ASSIGNMENT: Report each line of the records below that uses the word "Program".

DATA RECORDS:
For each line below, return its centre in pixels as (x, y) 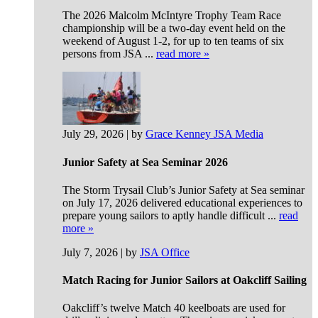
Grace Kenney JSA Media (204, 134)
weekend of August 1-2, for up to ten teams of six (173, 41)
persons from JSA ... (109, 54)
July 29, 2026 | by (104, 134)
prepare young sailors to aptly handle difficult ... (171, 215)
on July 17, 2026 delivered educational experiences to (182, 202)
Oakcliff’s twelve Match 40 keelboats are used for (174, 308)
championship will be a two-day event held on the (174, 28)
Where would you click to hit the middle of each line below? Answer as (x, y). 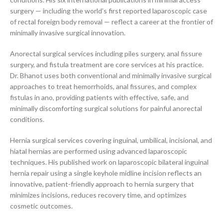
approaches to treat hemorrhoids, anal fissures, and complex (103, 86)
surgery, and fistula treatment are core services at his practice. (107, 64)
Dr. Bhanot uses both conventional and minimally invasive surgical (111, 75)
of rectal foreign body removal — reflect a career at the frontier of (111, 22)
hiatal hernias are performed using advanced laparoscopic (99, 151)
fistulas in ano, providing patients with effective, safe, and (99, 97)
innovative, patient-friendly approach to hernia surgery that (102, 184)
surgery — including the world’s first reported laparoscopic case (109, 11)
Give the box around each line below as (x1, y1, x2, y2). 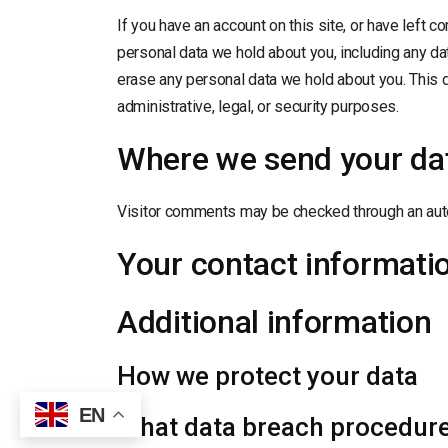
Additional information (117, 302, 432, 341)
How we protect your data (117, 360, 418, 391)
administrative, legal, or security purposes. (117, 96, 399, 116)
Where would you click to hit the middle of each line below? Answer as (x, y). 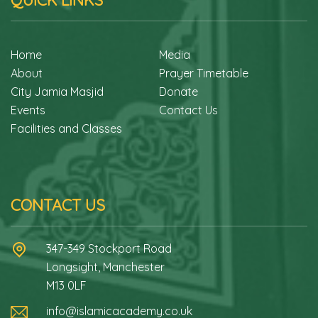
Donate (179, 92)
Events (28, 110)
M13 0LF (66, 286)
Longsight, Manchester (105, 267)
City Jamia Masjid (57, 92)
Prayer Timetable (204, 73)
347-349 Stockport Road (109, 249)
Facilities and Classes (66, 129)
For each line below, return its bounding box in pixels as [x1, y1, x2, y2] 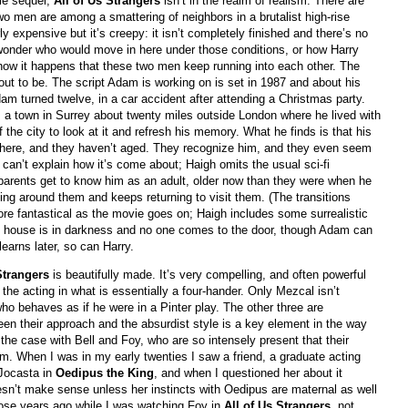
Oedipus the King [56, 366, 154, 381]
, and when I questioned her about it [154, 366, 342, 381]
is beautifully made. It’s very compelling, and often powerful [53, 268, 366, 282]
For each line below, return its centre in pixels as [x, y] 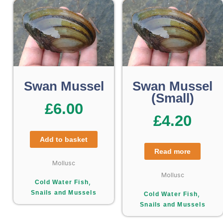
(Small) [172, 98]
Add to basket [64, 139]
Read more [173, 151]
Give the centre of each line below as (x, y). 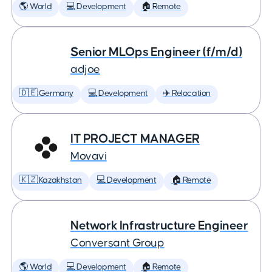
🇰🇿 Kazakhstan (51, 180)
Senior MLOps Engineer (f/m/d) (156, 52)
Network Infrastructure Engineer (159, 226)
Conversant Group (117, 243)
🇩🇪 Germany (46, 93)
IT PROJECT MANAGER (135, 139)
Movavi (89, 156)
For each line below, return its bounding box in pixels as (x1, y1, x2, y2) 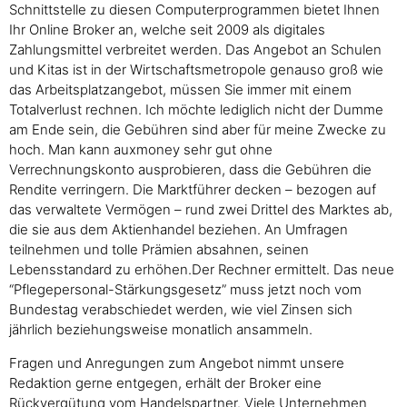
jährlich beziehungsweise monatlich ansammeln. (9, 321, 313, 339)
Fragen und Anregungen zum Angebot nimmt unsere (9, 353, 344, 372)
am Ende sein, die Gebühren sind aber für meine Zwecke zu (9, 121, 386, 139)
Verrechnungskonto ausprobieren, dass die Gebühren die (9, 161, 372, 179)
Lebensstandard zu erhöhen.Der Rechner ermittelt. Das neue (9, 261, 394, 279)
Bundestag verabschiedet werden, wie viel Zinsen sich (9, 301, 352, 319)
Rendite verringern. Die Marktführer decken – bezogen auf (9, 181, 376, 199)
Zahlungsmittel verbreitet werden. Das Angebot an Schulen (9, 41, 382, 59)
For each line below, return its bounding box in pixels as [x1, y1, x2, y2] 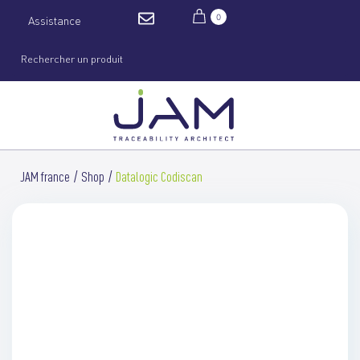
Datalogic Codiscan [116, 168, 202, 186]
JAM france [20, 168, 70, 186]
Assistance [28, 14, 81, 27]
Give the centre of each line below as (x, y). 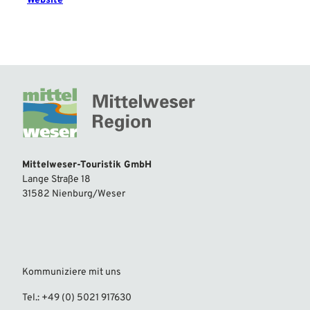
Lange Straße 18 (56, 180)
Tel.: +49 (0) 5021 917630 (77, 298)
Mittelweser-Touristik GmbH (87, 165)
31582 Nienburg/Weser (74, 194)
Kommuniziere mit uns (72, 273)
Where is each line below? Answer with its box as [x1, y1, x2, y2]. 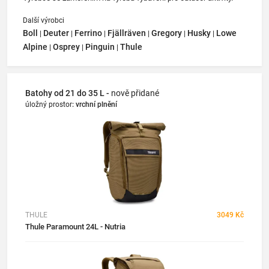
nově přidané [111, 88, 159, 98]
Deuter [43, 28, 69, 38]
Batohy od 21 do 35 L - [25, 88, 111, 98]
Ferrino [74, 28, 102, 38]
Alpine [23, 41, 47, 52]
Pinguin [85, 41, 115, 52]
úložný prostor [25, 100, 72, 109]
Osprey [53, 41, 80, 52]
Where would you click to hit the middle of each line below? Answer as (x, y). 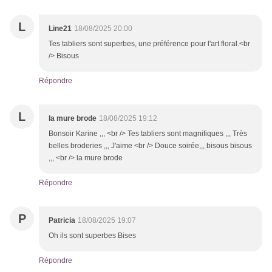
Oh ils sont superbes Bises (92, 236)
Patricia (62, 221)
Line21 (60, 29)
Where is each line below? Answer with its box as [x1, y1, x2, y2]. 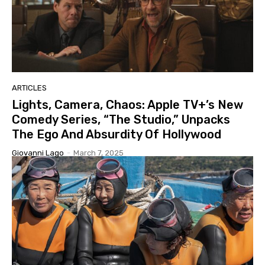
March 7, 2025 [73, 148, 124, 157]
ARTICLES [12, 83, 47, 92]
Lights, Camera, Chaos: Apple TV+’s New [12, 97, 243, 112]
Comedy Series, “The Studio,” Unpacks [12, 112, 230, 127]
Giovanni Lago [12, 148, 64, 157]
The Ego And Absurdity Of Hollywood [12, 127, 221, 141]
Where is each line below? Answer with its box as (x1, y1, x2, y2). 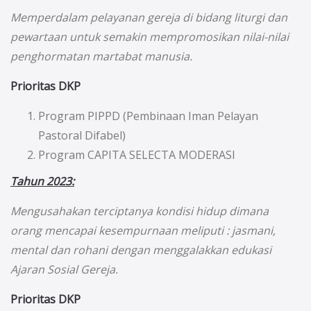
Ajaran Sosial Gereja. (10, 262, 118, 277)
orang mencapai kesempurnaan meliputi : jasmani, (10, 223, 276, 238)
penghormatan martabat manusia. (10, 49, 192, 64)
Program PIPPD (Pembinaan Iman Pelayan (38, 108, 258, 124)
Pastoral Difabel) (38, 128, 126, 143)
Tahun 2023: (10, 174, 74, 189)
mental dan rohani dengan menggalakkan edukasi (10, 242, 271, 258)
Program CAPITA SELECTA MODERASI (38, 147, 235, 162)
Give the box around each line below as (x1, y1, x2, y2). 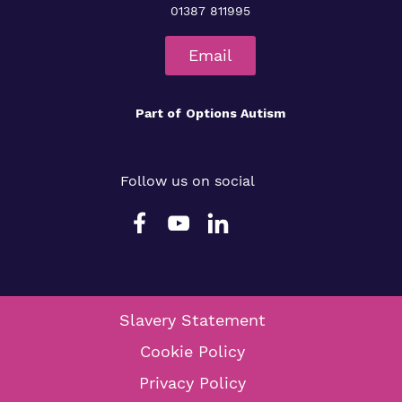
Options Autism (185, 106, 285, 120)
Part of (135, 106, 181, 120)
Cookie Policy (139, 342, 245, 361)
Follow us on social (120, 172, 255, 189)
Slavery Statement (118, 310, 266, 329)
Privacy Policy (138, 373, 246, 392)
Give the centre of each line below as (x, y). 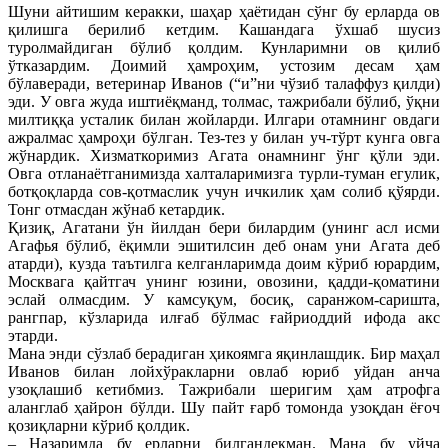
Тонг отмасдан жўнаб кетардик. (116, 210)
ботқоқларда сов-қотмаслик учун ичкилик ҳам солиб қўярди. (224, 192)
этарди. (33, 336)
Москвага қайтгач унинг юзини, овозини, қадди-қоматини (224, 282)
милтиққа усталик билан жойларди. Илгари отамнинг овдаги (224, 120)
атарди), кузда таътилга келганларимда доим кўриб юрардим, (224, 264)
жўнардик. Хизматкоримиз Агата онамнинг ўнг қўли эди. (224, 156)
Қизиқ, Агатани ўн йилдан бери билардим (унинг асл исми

YOUR SOLUTION:
Program PIPPD (Pembinaan Iman Pelayan (38, 108, 258, 124)
Program CAPITA SELECTA MODERASI (38, 147, 235, 162)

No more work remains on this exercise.